Carriers of the mutant allele had lower F_{1 + 2} concentrations at 8 and 24 h after LPS (3 vs 2.1 ng/L at 8 h; 0.8 vs 0.6 ng/L at 24 h; P <0.05), but not D-dimer. This is consistent with the lack of effect on early thrombin generation. In addition, there was no significant association between TF mRNA concentrations and either TLR4 genotype (data not shown).

The observed genotype frequencies of the TLR4 polymorphisms (Asp299Gly and Thr399Ile) were comparable to those reported in other studies (8)(15)(16).

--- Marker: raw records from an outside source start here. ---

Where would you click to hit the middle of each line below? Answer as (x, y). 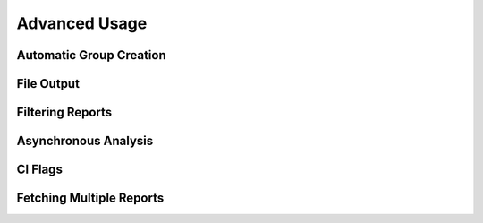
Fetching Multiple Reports (90, 198)
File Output (48, 84)
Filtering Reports (64, 112)
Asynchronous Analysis (85, 141)
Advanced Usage (82, 23)
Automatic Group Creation (91, 55)
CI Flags (39, 170)
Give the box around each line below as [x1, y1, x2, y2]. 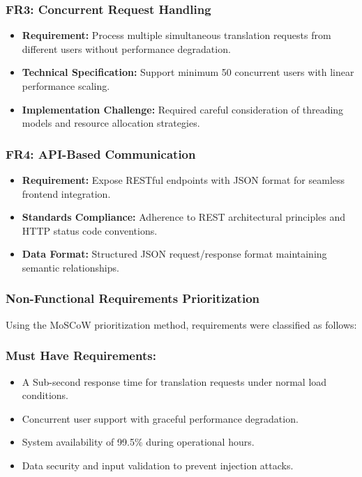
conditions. [22, 388, 69, 402]
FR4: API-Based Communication [6, 145, 196, 162]
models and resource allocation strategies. [22, 116, 200, 130]
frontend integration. [22, 186, 111, 201]
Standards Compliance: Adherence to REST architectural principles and [22, 210, 346, 224]
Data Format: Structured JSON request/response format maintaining [22, 247, 327, 261]
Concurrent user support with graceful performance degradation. [22, 411, 299, 425]
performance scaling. [22, 79, 110, 93]
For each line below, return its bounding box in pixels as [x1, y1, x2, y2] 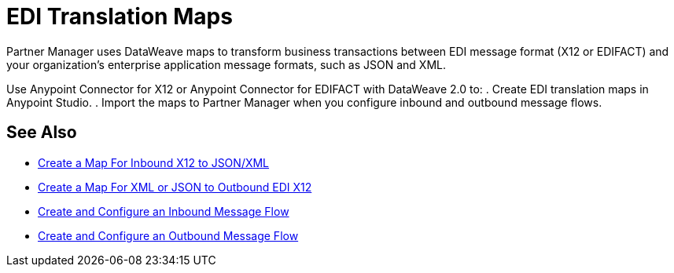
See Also [6, 122, 77, 143]
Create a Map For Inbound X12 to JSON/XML [38, 155, 270, 169]
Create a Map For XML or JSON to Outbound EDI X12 [38, 180, 312, 194]
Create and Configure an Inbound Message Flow [38, 204, 289, 218]
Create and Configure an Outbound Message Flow [38, 228, 299, 242]
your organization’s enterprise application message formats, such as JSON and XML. [6, 57, 446, 71]
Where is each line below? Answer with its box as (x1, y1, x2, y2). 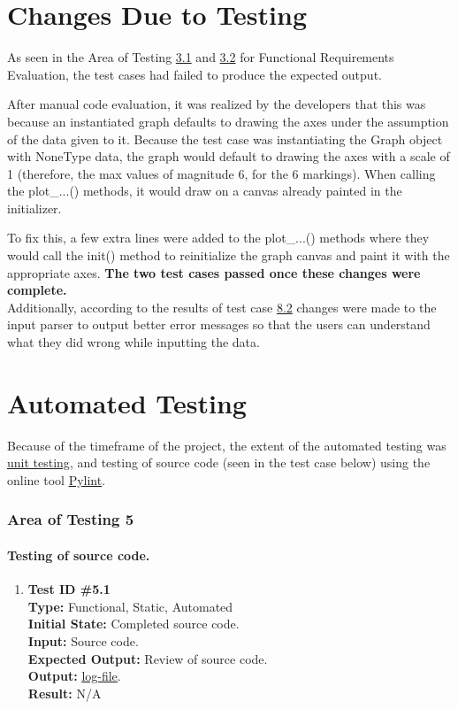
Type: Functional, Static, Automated (27, 597, 233, 615)
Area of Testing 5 (7, 508, 134, 530)
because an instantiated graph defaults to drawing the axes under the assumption (7, 112, 449, 130)
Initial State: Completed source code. (27, 614, 240, 633)
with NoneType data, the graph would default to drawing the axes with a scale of (7, 147, 450, 166)
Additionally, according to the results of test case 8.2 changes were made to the (7, 297, 437, 316)
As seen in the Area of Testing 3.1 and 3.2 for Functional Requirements (7, 48, 394, 66)
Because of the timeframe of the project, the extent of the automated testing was (7, 435, 447, 454)
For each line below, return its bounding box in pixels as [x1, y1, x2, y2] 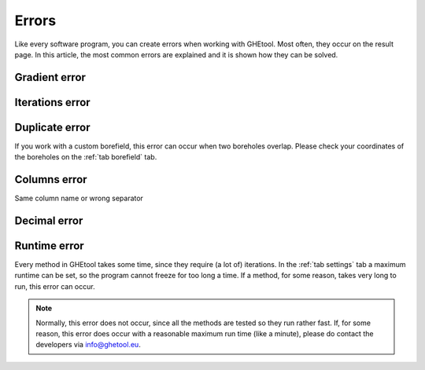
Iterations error [14, 95, 91, 109]
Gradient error [14, 71, 87, 84]
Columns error [14, 173, 87, 186]
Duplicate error [14, 120, 91, 134]
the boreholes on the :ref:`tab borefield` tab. [14, 152, 157, 162]
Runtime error [14, 240, 84, 252]
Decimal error [14, 214, 83, 227]
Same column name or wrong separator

Our data indicate that the TLR4 Asp299Gly polymorphism may influence plasma concentrations of inflammatory mediators in human endotoxemia, particularly at later stages. In mutant 299Gly allele carriers, IL-6 concentrations were significantly lower at 6 h and CRP, IL-1ß, and F_{1 + 2} concentrations were significantly lower 24 h after LPS infusion (Fig. 1 ). We found no significant differences, however, between genotypes for basal or peak values of these inflammatory markers. This was a very consistent finding; of note, concentrations of CRP, which is a late inflammation marker and which is determined by IL-6 activation in this model (14), reflect the late differences in IL-6 generation.

As expected (10), monocyte counts decreased sharply after LPS infusion, probably because of margination or trapping in the microcirculation. After 6–8 h, monocytes returned to the bloodstream either from the bone marrow or by demargination. Thus, the increased monocyte counts after 24 h in carriers of the mutant allele could conceivably also reflect an antiinflammatory effect, i.e., demargination of monocytes.

There are conflicting reports on the effects of the Asp299Gly polymorphism on endotoxin responsiveness in vitro (5)(6)(17)(18)(19). However, the authors of several clinical reports associated this polymorphism with the risk of gram-negative infections(9)(20) or severe respiratory syncytial viral infection(21) as well as chronic disorders, including airway hyperresponsiveness(8)(22), asthma(23), arteriosclerosis(16), and diabetic neuropathy(24).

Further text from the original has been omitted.